Besides, the embodiment of the utility model provides a still provide a consumer embodiment, consumer includes above-mentioned power.

It should be noted that the preferred embodiments of the present invention are described in the specification and the drawings, but the present invention can be realized in many different forms, and is not limited to the embodiments described in the specification, and these embodiments are not provided as additional limitations to the present invention, and are provided for the purpose of making the understanding of the disclosure of the present invention more thorough and complete. Moreover, the above technical features are combined with each other to form various embodiments which are not listed above, and all the embodiments are regarded as the scope of the present invention; further, modifications and variations will occur to those skilled in the art in light of the foregoing description, and it is intended to cover all such modifications and variations as fall within the true spirit and scope of the invention as defined by the appended claims.

Claims

1. A power device, comprising:

the PCB is arranged at the opening and is respectively connected with the magnetic element and the power element;

2. The power device of claim 1, further comprising a thermally conductive paste filled between the inner surface of the thermally conductive case and the magnetic element.

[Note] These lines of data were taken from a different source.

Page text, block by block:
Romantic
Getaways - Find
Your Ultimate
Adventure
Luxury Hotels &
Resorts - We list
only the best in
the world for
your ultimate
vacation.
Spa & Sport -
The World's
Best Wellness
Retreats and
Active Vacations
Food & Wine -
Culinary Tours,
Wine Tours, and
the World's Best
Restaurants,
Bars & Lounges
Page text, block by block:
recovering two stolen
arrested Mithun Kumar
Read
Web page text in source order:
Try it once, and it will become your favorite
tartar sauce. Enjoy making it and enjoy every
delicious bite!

3. The power device of claim 2, further comprising a support;

4. The power device of claim 3,

the support encircles the heat conduction shell sets up, the support is provided with the mounting groove, power component part accept in the mounting groove.

5. The power device of claim 1, further comprising an insulating heat transfer medium;

6. The power device of claim 5, wherein the insulating heat-conducting medium is a ceramic substrate.

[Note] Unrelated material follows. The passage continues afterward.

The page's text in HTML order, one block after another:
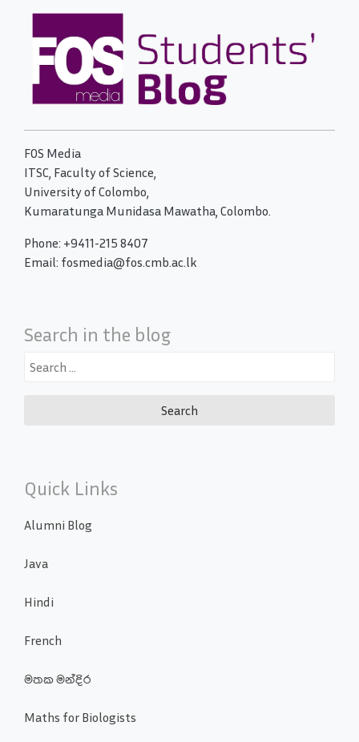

7. The power device of claim 5, further comprising a first layer of thermally conductive silicone and a second layer of thermally conductive silicone;

8. The power device of any one of claims 1-7, further comprising a fixing plate mounted to an opening of the thermally conductive shell, the fixing plate abutting the magnetic element.

9. A power supply comprising a power device according to any one of claims 1-7.

10. An electrical consumer, comprising the power supply of claim 9.